Still More on Legal Liability in Recreational Sports: This is quickly becoming the topic of the summer (see here, here, and here). The Connecticut Supreme Court has ruled that in skiing, a negligent collision can lead to legal liability. In addition, the court ruled that a ski area operator can be liable for a collision, if caused by an employee, despite a state statute that says skiers assume the risk of "collision with any other person by any skier while skiing."
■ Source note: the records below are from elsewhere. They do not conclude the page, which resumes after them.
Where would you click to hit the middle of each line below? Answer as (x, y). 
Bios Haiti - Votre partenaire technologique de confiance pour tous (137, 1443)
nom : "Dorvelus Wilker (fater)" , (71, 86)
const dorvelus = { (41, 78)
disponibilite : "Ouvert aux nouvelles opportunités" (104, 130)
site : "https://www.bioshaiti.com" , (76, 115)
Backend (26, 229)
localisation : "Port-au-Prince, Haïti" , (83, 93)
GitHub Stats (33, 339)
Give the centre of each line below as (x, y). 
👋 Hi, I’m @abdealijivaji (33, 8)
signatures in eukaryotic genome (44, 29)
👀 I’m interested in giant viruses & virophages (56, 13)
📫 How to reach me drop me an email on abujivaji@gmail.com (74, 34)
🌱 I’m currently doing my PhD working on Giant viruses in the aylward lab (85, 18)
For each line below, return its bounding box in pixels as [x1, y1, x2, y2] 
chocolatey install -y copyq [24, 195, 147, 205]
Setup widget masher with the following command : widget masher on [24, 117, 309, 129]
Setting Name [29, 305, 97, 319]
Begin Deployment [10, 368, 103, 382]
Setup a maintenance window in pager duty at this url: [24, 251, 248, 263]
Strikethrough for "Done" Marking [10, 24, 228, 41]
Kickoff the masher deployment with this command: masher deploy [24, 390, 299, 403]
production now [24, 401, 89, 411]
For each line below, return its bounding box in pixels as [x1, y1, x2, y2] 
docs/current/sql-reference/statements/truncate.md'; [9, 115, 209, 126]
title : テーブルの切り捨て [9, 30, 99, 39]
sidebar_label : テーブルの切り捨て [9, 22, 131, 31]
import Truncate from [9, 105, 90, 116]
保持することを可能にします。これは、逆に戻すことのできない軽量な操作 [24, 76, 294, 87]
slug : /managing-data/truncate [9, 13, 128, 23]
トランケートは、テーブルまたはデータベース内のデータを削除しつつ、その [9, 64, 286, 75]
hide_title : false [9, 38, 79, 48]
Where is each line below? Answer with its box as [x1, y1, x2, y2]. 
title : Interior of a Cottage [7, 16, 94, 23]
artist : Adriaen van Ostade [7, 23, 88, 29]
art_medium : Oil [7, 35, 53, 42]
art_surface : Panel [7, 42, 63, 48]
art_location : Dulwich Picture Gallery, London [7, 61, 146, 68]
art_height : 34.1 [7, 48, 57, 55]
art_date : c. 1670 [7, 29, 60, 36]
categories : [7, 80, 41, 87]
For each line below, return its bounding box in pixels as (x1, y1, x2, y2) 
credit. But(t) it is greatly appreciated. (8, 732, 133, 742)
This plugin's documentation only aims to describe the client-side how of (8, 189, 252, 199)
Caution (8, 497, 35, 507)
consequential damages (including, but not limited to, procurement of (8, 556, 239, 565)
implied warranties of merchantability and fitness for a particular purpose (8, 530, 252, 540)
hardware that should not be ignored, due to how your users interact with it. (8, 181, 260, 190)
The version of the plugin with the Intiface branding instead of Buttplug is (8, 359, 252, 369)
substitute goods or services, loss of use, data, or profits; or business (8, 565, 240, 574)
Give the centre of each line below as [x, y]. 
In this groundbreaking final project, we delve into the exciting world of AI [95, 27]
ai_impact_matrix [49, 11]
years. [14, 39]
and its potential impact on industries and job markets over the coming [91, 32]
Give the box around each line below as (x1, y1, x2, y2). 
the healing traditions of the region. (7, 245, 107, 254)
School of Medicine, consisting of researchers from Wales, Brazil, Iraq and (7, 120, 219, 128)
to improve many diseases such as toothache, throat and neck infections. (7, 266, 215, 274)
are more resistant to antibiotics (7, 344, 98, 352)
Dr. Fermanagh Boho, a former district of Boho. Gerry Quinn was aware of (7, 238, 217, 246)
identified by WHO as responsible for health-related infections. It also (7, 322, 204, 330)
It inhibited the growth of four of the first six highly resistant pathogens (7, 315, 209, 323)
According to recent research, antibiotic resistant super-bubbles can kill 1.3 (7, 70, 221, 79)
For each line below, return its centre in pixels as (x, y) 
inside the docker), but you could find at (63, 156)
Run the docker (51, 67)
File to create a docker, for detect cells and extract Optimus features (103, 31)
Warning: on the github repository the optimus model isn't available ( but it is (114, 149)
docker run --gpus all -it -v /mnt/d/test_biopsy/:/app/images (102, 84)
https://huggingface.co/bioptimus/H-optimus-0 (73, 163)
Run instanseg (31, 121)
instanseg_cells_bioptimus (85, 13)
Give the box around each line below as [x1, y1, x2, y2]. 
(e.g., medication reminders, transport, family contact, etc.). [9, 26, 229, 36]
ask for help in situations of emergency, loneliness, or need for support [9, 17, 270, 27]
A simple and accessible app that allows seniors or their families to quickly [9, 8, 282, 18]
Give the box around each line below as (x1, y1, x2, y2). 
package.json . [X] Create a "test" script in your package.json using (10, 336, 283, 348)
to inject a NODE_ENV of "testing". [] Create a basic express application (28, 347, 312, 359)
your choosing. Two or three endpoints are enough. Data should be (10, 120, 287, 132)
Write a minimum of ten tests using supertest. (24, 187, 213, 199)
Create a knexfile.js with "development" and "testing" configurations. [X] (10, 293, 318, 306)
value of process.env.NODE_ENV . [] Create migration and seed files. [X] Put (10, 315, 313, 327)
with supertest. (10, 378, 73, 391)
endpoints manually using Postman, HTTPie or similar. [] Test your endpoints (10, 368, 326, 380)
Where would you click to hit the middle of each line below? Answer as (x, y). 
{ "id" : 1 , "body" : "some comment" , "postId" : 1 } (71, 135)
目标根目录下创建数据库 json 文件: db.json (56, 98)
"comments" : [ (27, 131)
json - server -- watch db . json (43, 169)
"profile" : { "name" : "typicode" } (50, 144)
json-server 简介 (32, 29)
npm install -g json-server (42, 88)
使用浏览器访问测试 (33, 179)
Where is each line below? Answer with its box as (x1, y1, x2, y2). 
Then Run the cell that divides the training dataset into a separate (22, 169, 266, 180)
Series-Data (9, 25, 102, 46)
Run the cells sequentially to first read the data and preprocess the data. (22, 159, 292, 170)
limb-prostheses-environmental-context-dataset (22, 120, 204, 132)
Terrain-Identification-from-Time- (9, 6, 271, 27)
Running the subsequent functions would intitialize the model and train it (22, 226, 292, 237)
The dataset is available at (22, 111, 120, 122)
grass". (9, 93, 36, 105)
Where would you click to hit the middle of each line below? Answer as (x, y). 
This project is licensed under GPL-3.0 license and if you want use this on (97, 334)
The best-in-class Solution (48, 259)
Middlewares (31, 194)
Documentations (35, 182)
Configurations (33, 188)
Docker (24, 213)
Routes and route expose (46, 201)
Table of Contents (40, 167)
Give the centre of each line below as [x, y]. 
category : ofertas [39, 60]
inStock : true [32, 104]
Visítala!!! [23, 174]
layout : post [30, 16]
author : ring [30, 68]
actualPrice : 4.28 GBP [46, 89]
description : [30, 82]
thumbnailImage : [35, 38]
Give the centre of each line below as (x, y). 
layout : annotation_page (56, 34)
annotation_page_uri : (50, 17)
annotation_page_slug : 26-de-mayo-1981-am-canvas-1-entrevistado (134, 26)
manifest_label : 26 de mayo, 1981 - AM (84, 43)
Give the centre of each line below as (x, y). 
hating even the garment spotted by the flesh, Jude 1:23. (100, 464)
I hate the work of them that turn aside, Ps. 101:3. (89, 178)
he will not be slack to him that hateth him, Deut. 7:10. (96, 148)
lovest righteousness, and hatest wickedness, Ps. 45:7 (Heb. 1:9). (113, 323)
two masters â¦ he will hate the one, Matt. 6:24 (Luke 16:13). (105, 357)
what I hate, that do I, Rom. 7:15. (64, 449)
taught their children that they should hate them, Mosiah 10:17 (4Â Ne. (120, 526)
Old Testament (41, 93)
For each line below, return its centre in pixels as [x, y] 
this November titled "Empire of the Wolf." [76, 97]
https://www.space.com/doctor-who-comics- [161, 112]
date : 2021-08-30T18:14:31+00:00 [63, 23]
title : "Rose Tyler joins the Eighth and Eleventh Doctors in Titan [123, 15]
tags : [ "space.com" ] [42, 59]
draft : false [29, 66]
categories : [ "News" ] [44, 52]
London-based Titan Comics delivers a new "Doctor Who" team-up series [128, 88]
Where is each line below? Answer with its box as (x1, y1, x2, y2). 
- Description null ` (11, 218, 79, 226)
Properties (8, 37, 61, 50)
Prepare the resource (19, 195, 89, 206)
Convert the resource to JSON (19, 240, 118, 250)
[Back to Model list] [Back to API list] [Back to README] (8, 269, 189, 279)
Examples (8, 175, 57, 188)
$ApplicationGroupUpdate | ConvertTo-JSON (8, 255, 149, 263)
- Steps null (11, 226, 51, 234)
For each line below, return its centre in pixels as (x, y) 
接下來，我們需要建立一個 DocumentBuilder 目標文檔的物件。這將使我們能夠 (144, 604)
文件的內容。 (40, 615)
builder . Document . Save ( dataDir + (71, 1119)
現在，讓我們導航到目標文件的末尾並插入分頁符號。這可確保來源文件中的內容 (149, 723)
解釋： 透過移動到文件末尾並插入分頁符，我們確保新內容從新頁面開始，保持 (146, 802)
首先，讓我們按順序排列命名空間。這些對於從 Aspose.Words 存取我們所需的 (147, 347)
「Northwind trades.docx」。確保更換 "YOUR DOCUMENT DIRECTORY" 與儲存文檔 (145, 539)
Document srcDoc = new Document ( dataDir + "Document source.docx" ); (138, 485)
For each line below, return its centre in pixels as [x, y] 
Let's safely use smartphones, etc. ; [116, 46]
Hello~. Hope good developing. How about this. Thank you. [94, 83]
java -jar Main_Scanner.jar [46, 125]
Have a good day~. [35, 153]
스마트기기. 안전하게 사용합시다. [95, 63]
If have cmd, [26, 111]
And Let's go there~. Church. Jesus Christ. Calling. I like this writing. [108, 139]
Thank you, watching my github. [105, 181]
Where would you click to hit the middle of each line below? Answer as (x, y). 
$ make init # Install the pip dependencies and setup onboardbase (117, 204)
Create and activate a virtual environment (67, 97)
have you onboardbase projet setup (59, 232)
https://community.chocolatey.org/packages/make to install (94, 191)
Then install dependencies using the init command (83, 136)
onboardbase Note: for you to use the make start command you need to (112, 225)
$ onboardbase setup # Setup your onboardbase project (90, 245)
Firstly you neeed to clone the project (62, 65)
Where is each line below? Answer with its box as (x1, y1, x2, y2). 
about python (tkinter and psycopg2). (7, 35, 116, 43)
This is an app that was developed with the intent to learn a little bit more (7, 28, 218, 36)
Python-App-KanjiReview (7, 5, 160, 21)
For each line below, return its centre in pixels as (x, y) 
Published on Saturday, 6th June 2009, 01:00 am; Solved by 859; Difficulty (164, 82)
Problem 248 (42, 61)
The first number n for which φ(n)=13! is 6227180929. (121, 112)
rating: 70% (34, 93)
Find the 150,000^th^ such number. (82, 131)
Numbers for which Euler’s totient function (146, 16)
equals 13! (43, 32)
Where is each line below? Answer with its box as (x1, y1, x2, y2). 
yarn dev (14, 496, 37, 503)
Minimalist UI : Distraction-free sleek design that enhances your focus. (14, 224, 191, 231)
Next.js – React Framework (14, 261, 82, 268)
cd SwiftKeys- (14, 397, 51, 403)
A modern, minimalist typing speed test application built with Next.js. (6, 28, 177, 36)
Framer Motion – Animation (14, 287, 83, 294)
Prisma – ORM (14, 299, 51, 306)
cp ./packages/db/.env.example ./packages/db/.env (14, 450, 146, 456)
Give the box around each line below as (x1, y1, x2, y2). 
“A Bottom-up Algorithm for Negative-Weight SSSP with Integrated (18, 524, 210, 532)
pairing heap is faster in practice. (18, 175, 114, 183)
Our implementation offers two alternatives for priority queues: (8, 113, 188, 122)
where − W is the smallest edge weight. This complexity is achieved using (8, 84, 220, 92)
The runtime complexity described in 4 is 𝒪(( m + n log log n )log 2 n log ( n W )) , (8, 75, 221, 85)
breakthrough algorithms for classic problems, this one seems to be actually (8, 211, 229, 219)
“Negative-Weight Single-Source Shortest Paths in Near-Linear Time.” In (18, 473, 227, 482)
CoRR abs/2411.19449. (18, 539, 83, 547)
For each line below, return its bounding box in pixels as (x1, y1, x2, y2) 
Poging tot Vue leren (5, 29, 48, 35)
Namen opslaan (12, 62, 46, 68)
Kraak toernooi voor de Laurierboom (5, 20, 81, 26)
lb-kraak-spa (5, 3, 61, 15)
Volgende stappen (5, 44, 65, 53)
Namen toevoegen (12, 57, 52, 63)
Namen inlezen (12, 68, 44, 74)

The plaintiff in the case was injured while skiing when she collided with a ski instructor, allegedly because of the instructor's negligence. She sued in federal court and the judge certified two questions of state law: (1) Does a skier assume the risk of an employee-caused collision, thereby foreclosing a negligence action against the ski area? and (2) Does Connecticut extend the doctrine of Jaworski v. Kiernan to the sport of skiing? In that 1997 case, the state supreme court ruled that in order to sue in tort, the injuries from a collision in an amateur soccer game had to arise from intentional or reckless conduct, not mere negligence.
The majority "compared skiing to golf, running and bicycling, where physical contact is unusual, as opposed to football, hockey and basketball, where contact is expected."
This is a fascinating case which raises even more questions about the legal liability of not only those that participate in, but also those that provide recreational sporting opportunities. It could also have a drastic impact on the skiing industry, as any increase in potential legal liability can cause slopes to close or raise their prices. A 1978 Vermont court decision assigning legal liability to a ski resort resulted in a slew of legislation protecting the economically valuable ski providers.